What new prospects can be considered thanks to the precision of this description?

GR: Today, we are working on “informed” source separation which incorporates additional prior knowledge about the sources in the source separation process. I currently co-supervise a PhD student who is using the knowledge of lyrics to help the separation of the isolate singing voices. There are multiple applications: from automatic karaoke generation by removing the detected voice, to music and movie sound track remastering or transformation. I have another PhD student whose thesis is on isolating a singing voice using the simultaneously recorded electroencephalogram (EEG) signal. The idea is to ask a person to wear an EEG cap and focus their attention on one of the sound sources. We can then obtain information via the recorded brain activity and use it to improve the source separation.

Your work allows you to identify specific sound sources through audio signal processing… to the point of automatic recognition?

GR: We have indeed worked on automatic sound classification, first of all through tests on recognizing emotion, particularly fear or panic. The project was carried out with Thales to anticipate crowd movements. Besides detecting emotion, we wanted to measure the rise or fall in panic. However, there are very few sound datasets on this subject, which turned out to be a real challenge for this work. On another subject, we are currently working with Deezer on the automatic detection of content that is offensive or unsuitable for children, in order to propose a sort of parental filter service, for example. In another project on advertising videos with Creaminal, we are detecting key or culminating elements in terms of emotion in videos in order to automatically propose the most appropriate music at the right time.

On the subject of music, is your work used for automatic song detection, like the Shazam application?

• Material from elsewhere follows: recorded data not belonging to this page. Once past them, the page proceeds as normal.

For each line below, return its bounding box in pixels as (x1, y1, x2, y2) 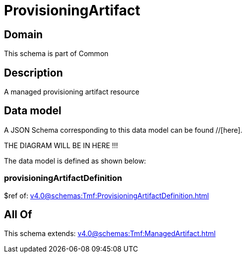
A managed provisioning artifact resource (4, 87, 139, 96)
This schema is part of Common (4, 49, 109, 58)
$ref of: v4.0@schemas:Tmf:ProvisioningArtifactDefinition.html (4, 191, 209, 200)
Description (4, 66, 63, 79)
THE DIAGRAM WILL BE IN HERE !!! (4, 141, 118, 150)
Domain (4, 28, 43, 41)
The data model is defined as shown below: (4, 156, 146, 165)
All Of (4, 208, 32, 221)
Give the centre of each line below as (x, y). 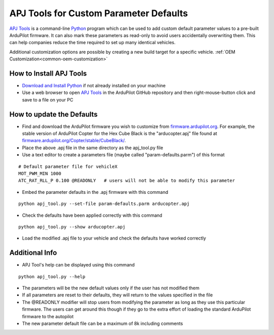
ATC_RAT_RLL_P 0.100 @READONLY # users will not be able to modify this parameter (127, 181)
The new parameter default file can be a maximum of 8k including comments (102, 324)
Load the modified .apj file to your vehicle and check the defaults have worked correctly (114, 238)
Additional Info (33, 253)
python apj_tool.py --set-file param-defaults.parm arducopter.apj (104, 204)
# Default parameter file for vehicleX (68, 166)
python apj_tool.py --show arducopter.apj (72, 227)
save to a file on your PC (48, 99)
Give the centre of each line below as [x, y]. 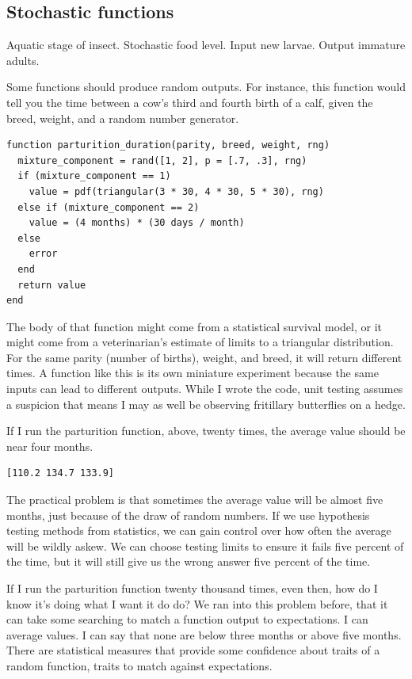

GR: Shazam uses an algorithm based on a fingerprinting principle. When you activate it, the app records the audio fingerprint over a certain time. It then compares this fingerprint with the content of its database. Although very efficient, the system is limited to recognizing completely identical recordings. Our aim is to go further, by recognizing different versions of a song, such as live recordings or covers by other singers, when only the studio version is saved in the memory. We have filed a patent on a technology that allows us to go beyond the initial fingerprint algorithm, which is too limited for this kind of application. In particular, we are using a stage of automatic estimation of the harmonic content, or more precisely the sequences of musical chords. This patent is at the center of a start-up project.

Your research is closely linked to the industrial sector and has led to multiple technology transfers. But you also have made several freeware contributions for the wider community.

GR: One of the team’s biggest contributions in this field is the audio extraction software YAAFE. It’s one of my most cited articles and a tool that is regularly downloaded, despite the fact that it dates from 2010. In general, I am in favor of the reproducibility of research and I publish the algorithms of work carried out as often as possible. In any case, it is a major topic of the field of AI and data science, which are clearly following the rise of this discipline. We also make a point of publishing the databases created by our work. That is essential too, and it’s always satisfying to see that our databases have an important impact on the community.